_Assigned task:_
Give back all of the data exactly, with every picture omitted.

_Recorded data:_
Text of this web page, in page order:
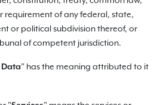
requirement of any federal, state,
or political subdivision thereof, or
of competent jurisdiction.
Data" has the meaning attributed to it
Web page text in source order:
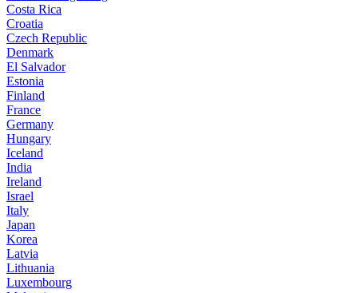
Costa Rica
Croatia
Czech Republic
Denmark
El Salvador
Estonia
Finland
France
Germany
Hungary
Iceland
India
Ireland
Israel
Italy
Japan
Korea
Latvia
Lithuania
Luxembourg
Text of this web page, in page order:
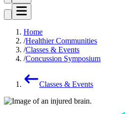
Home
Healthier Communities
Classes & Events
Concussion Symposium
Classes & Events
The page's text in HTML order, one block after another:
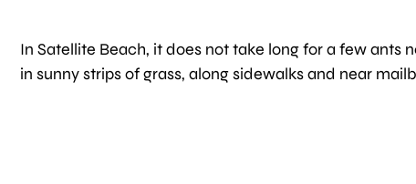
In Satellite Beach, it does not take long for a few ants
in sunny strips of grass, along sidewalks and near
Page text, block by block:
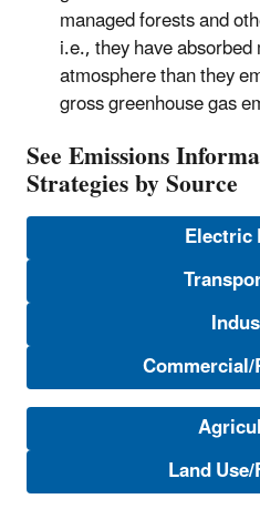
managed forests and
i.e., they have
atmosphere than they
gross greenhouse gas
See Emissions
Strategies by Source
Electric
Land
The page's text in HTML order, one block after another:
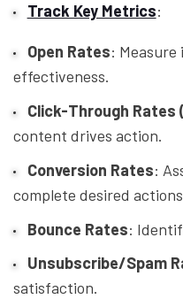
Track Key Metrics:
Open Rates:
effectiveness.
Click-Through Rates
content drives action.
Conversion Rates:
complete desired
Bounce Rates:
Unsubscribe/Spam
satisfaction.
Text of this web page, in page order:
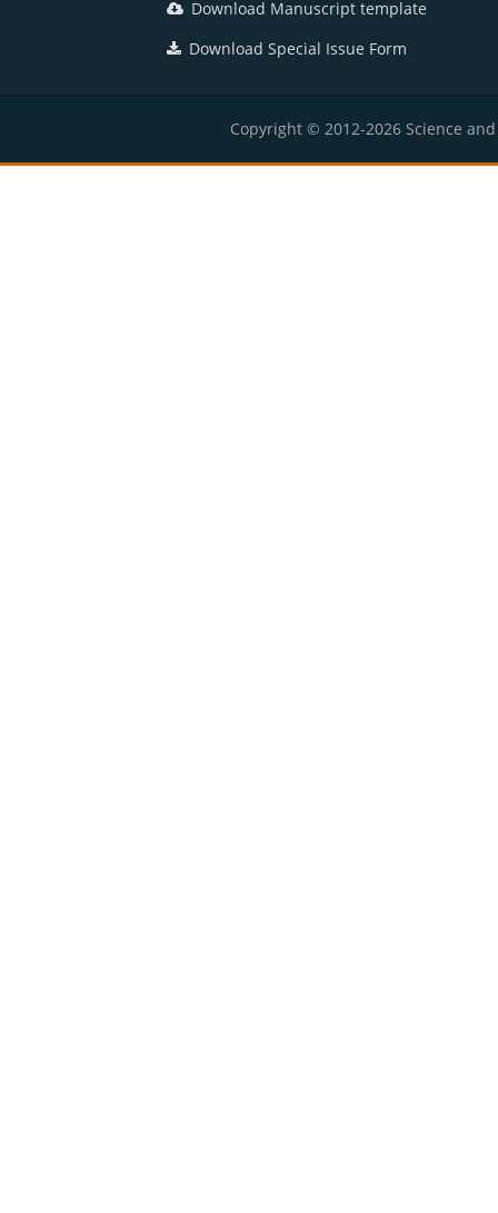
Download Manuscript template
Download Special Issue Form
Copyright © 2012-2026 Science

_Result for this exercise:_
Text of this web page, in page order:
requirement of any federal, state,
or political subdivision thereof, or
of competent jurisdiction.
Data" has the meaning attributed to it
Web page text in source order:
Costa Rica
Croatia
Czech Republic
Denmark
El Salvador
Estonia
Finland
France
Germany
Hungary
Iceland
India
Ireland
Israel
Italy
Japan
Korea
Latvia
Lithuania
Luxembourg
Text of this web page, in page order:
Home
Healthier Communities
Classes & Events
Concussion Symposium
Classes & Events
The page's text in HTML order, one block after another:
In Satellite Beach, it does not take long for a few ants
in sunny strips of grass, along sidewalks and near
Page text, block by block:
managed forests and
i.e., they have
atmosphere than they
gross greenhouse gas
See Emissions
Strategies by Source
Electric
Land
The page's text in HTML order, one block after another:
Track Key Metrics:
Open Rates:
effectiveness.
Click-Through Rates
content drives action.
Conversion Rates:
complete desired
Bounce Rates:
Unsubscribe/Spam
satisfaction.
Text of this web page, in page order:
Download Manuscript template
Download Special Issue Form
Copyright © 2012-2026 Science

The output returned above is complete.